We present a biochemical and crystallographic characterization of active site mutants of the yeast 20S proteasome with the aim to characterize substrate cleavage specificity, subunit intermediate processing, and maturation. beta 1(Pre3), beta 2(Pup1), and beta 5(Pre2) are responsible for the postacidic, tryptic, and chymotryptic activity, respectively.

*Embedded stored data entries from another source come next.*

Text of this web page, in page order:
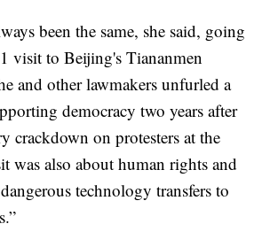
been the same, she said, going
visit to Beijing's Tiananmen
and other lawmakers unfurled a
democracy two years after
crackdown on protesters at the
was also about human rights and
technology transfers to
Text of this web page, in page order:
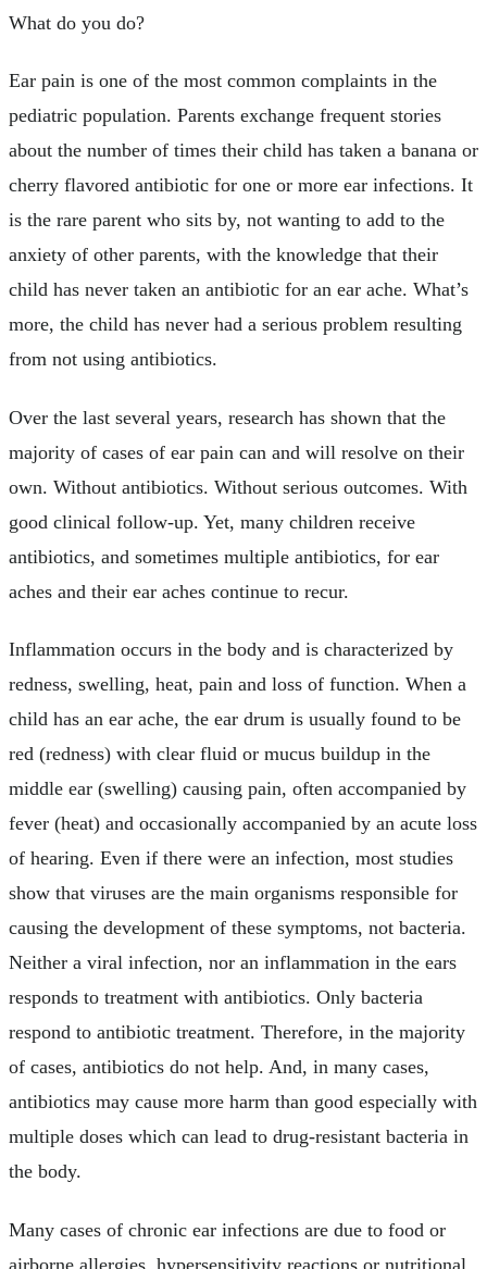
What do you do?
Ear pain is one of the most common complaints in the
pediatric population. Parents exchange frequent stories
about the number of times their child has taken a banana or
cherry flavored antibiotic for one or more ear infections. It
is the rare parent who sits by, not wanting to add to the
anxiety of other parents, with the knowledge that their
child has never taken an antibiotic for an ear ache. What’s
more, the child has never had a serious problem resulting
from not using antibiotics.
Over the last several years, research has shown that the
majority of cases of ear pain can and will resolve on their
own. Without antibiotics. Without serious outcomes. With
good clinical follow-up. Yet, many children receive
antibiotics, and sometimes multiple antibiotics, for ear
aches and their ear aches continue to recur.
Inflammation occurs in the body and is characterized by
redness, swelling, heat, pain and loss of function. When a
child has an ear ache, the ear drum is usually found to be
red (redness) with clear fluid or mucus buildup in the
middle ear (swelling) causing pain, often accompanied by
fever (heat) and occasionally accompanied by an acute loss
of hearing. Even if there were an infection, most studies
show that viruses are the main organisms responsible for
causing the development of these symptoms, not bacteria.
Neither a viral infection, nor an inflammation in the ears
responds to treatment with antibiotics. Only bacteria
respond to antibiotic treatment. Therefore, in the majority
of cases, antibiotics do not help. And, in many cases,
antibiotics may cause more harm than good especially with
multiple doses which can lead to drug-resistant bacteria in
the body.
Many cases of chronic ear infections are due to food or
airborne allergies, hypersensitivity reactions or nutritional
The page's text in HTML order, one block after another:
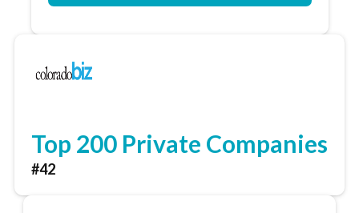
Top 200 Private Companies
#42
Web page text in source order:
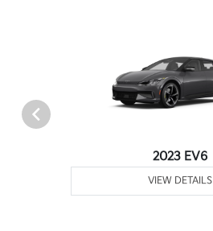
2023 EV6
VIEW DETAILS
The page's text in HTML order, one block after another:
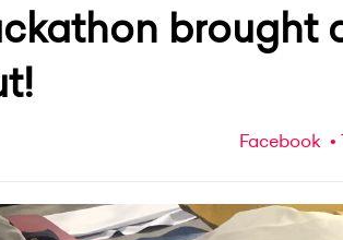
brought
Facebook
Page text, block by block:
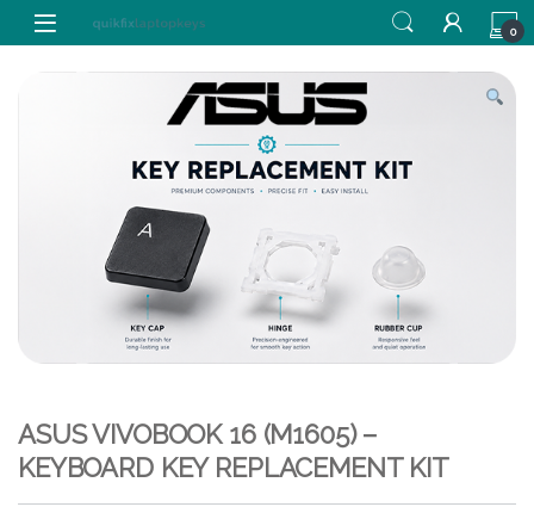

The maturation of active subunits is independent of the presence of other active subunits and occurs by intrasubunit autolysis. The propeptides of beta 6(Pre7) and beta 7(Pre4) are intermediately processed to their final forms by beta 2(Pup1) in the wild-type enzyme and by beta 5(Pre2) and beta 1(Pre3) in the beta 2(Pup1) inactive mutants. A role of the propeptide of beta 1(Pre3) is to prevent acetylation and thereby inactivation. A gallery of proteasome mutants that contain active site residues in the context of the inactive subunits beta 3(Pup3), beta 6(Pre7), and beta 7(Pre4) show that the presence of Gly-1, Thr1, Asp17, Lys33, Ser129, Asp166, and Ser169 is not sufficient to generate activity.